Where I am feeling a little guilty is in pushing forward with the little goals outside of the daily work I’m expecting of myself. Overall I’m happy with the daily work, especially with the inclusion of the upped listening practice, but I really do think that I’d be getting something out of spending more time practicing writing in Spanish. As is, I don’t have time to really devote to that without cutting into other activities, but I do have a reasonable amount of downtime still where I’m hanging out online and not actively entrenched, working on something. I spend a lot of that time now chatting with friends in a Discord server, and I’d be happy to split that time chatting with new friends in Spanish on Discord, if I could find a server where I felt at home, but as yet I haven’t come across the right place.
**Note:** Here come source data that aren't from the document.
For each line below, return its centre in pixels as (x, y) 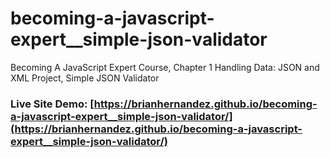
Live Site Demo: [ (52, 104)
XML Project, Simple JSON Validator (85, 78)
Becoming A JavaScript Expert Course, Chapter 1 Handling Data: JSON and (165, 67)

I might be going about this the wrong way and ought to be looking for different Spanish-speaking communities that might then have their own servers, rather than just trying to find a server that fits, but I dunno. I’m in my thirties, guys, the internet keeps changing from the BBSes and Usenet groups that were around when I was young and hip and with-it. It’ll happen to you, too!